- _Exercise prompt_: Repeat, exactly as they appear, the lines from the one with "type of the given device." through the last line of the entries below, but none of the pictures.

- _Material to process_:
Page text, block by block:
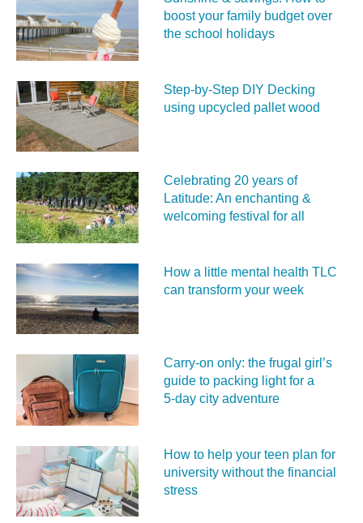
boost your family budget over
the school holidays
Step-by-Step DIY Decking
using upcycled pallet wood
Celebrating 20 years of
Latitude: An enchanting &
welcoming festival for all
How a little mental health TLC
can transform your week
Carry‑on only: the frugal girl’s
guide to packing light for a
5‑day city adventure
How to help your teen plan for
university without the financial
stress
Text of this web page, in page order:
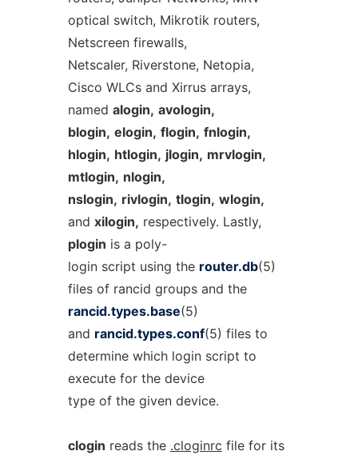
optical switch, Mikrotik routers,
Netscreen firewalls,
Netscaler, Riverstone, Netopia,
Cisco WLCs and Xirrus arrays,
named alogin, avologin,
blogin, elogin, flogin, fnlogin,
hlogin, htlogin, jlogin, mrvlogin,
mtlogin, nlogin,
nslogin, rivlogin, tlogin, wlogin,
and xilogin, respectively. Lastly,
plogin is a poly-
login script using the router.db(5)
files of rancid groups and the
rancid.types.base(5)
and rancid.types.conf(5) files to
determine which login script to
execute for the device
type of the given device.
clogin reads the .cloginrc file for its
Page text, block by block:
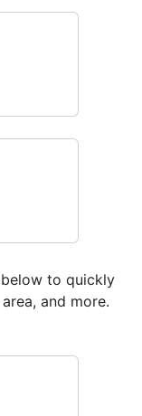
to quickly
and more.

- _The completed task_:
type of the given device.
clogin reads the .cloginrc file for its
Page text, block by block:
to quickly
and more.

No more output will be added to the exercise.